▸ **What the task asks**
Without any pictures, restate the full set of records below exactly.

┄┄┄┄┄┄┄┄┄┄

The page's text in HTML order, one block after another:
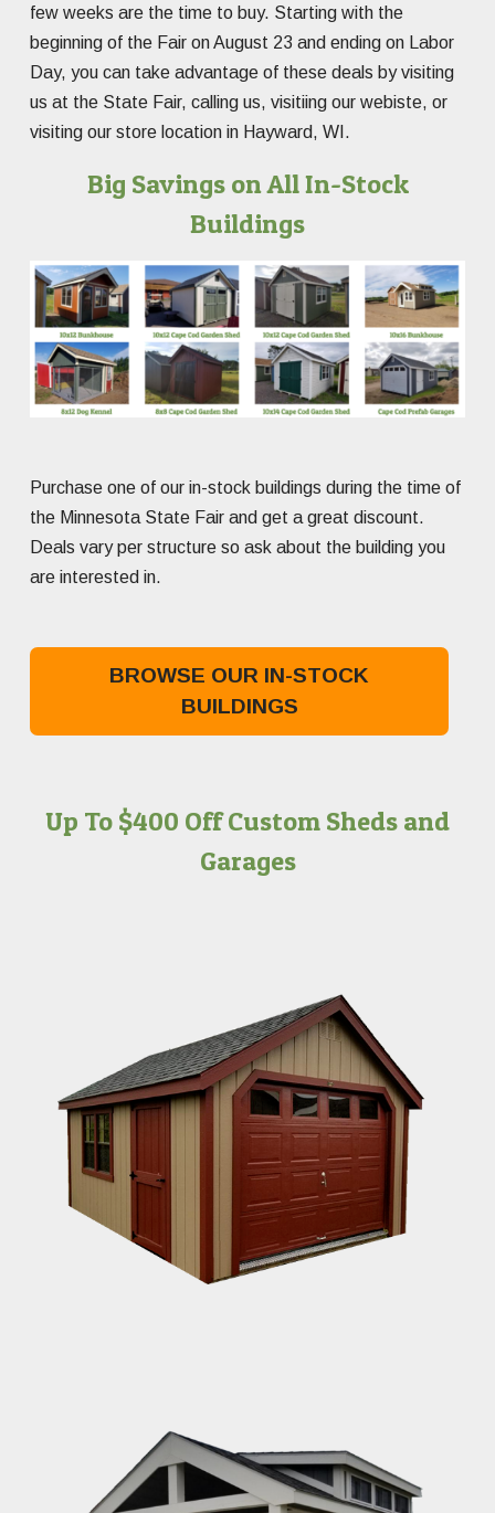
few weeks are the time to buy. Starting with the
beginning of the Fair on August 23 and ending on Labor
Day, you can take advantage of these deals by visiting
us at the State Fair, calling us, visitiing our webiste, or
visiting our store location in Hayward, WI.
Big Savings on All In-Stock
Buildings
Purchase one of our in-stock buildings during the time of
the Minnesota State Fair and get a great discount.
Deals vary per structure so ask about the building you
are interested in.
BROWSE OUR IN-STOCK
BUILDINGS
Up To $400 Off Custom Sheds and
Garages
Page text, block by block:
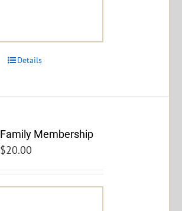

┄┄┄┄┄┄┄┄┄┄

▸ **Response to the exercise**
The page's text in HTML order, one block after another:
few weeks are the time to buy. Starting with the
beginning of the Fair on August 23 and ending on Labor
Day, you can take advantage of these deals by visiting
us at the State Fair, calling us, visitiing our webiste, or
visiting our store location in Hayward, WI.
Big Savings on All In-Stock
Buildings
Purchase one of our in-stock buildings during the time of
the Minnesota State Fair and get a great discount.
Deals vary per structure so ask about the building you
are interested in.
BROWSE OUR IN-STOCK
BUILDINGS
Up To $400 Off Custom Sheds and
Garages
Page text, block by block:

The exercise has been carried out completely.